By Theorem 1.3, there is a lattice for \(\rho \) such that \(\Lambda /4\Lambda \) is a non-split extension of \(\chi _{cyc}\) by 1 modulo 4. Now, \(\mathcal {X}(\rho )\) is exactly the 2-power isogeny graph of E. The lattice \(\Lambda \) should correspond to an isogenous elliptic curve \(E'\) such that \(E'[2](\textbf{Q}) = \textbf{Z}/4\textbf{Z}\). One such choice is \(E' :y^2 = x^3- x^2 + x\), with LMFDB label 24.a5.

Since E is not \(\textbf{Q}\)-isogenous to any elliptic curve with an 8-torsion point, there is no stable lattice \(\Lambda \) for \(\rho \) such that \(\Lambda /8\Lambda \) contains the trivial representation. Hence, Theorem 1.3 is optimal in this example. See [9, Table 2] for further counterexamples arising from elliptic curves over \(\textbf{Q}\).

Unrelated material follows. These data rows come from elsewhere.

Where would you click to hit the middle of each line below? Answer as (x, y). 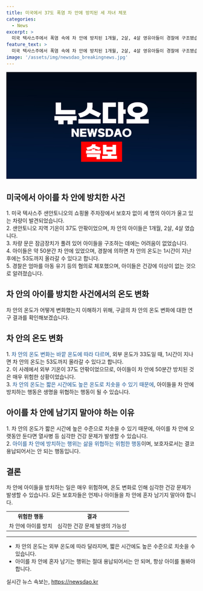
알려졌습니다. (28, 273)
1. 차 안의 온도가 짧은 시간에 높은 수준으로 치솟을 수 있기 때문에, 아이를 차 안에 (97, 428)
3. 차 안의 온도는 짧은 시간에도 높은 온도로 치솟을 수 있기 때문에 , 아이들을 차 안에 (100, 384)
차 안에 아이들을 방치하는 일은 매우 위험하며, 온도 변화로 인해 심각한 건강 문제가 (99, 487)
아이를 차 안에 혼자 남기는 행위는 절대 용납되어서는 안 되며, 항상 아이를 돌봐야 (105, 561)
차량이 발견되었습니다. (38, 221)
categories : (21, 19)
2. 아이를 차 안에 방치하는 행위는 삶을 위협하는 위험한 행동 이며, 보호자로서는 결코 (100, 443)
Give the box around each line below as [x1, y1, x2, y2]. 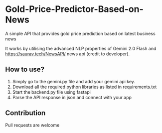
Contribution [5, 109, 46, 118]
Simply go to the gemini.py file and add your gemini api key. [12, 78, 136, 84]
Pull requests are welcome [5, 122, 60, 128]
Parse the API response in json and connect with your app [12, 94, 132, 100]
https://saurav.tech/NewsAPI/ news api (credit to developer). [5, 51, 130, 57]
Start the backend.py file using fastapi [12, 89, 91, 95]
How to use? [5, 65, 45, 74]
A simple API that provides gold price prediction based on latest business [5, 30, 156, 36]

More generally, when K is an arbitrary complete valued field, there are two evident obstructions. First, if such an \(x\in \mathcal {X}(\rho )\) exists, then \(\chi _1\) and \(\chi _2\) must factor through the image of \(\rho \). Second, the characters \(\chi _1,\chi _2\) must extend \(\mathcal {O}\)-linearly to \(\mathcal {O}[\rho (G)]\). Indeed, if there is a lattice \(\Lambda _x\) such that \(\Lambda _x/\pi ^t\Lambda _x\) is a non-split extension of \(\chi _1\) by \(\chi _2\), then we can choose a basis \((v_1,v_2)\) of \(\Lambda _x\) such that any \(g\in G\) is represented by a matrix

$$\begin{aligned} \begin{pmatrix}\widetilde{\chi }_1(g) &{} \quad b_g \\ \pi ^tc_g &{} \quad \widetilde{\chi }_2(g) \end{pmatrix}, \end{aligned}$$

where \(\widetilde{\chi }_1(g),\widetilde{\chi }_2(g)\) are some lifts of \(\chi _1(g),\chi _2(g)\) to \(\mathcal {O}\). Then, with respect to this basis, any element of \(\mathcal {O}[\rho (G)]\) is represented by a matrix in

$$\begin{aligned} {{\,\textrm{M}\,}}_0(\pi ^t):=\left\{ \begin{pmatrix}a &{} \quad b \\ c &{} \quad d \end{pmatrix}: a,b,c,d\in \mathcal {O},\ \pi ^t\mid c\right\} . \end{aligned}$$

Since the maps \({{\,\textrm{M}\,}}_0(\pi ^t)\rightarrow \mathcal {O}\pmod {\pi ^t}\) given by \(\left( {\begin{matrix}a &{} b\\ c\pi ^t&{}d\end{matrix}}\right) \mapsto a, d\pmod {\pi ^t}\) are algebra homomorphisms, we see that \(\chi _1, \chi _2\) extend \(\mathcal {O}\)-linearly to \(\mathcal {O}[\rho (G)]\).

Definition 4.1

Let \(\chi \) be a character modulo \(\pi ^n\) of G. We say that \(\chi \) is linearly extendable with respect to \(\rho \), or simply linearly extendable, if \(\chi \) factors through the image of \(\rho \) and extends linearly to a map on \(\mathcal {O}[\rho (G)]\).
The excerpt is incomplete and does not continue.